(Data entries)

· · · ·

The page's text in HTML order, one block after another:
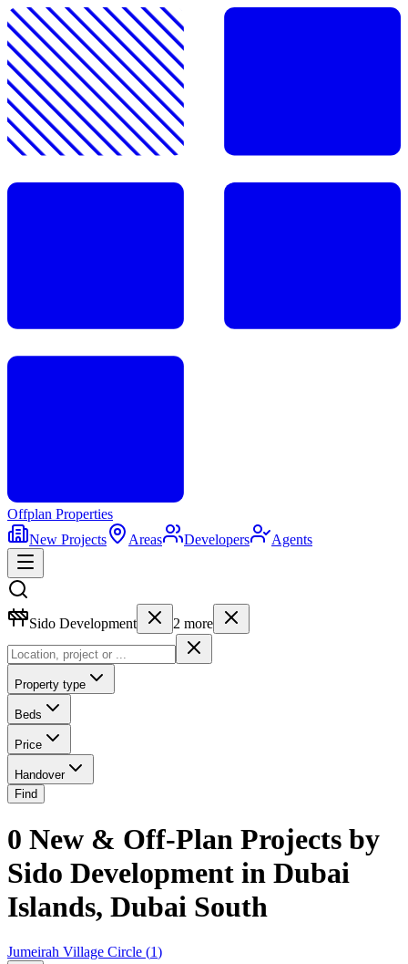
Offplan Properties
New Projects
Areas Developers Agents
Sido Development 2 more
Property type
Beds
Price
Handover
Find
0 New & Off-Plan Projects by
Sido Development in Dubai
Islands, Dubai South
Jumeirah Village Circle (1)

· · · ·

The records above are to be transcribed word for word. Skip the images.

The page's text in HTML order, one block after another:
Offplan Properties
New Projects
Areas Developers Agents
Sido Development 2 more
Property type
Beds
Price
Handover
Find
0 New & Off-Plan Projects by
Sido Development in Dubai
Islands, Dubai South
Jumeirah Village Circle (1)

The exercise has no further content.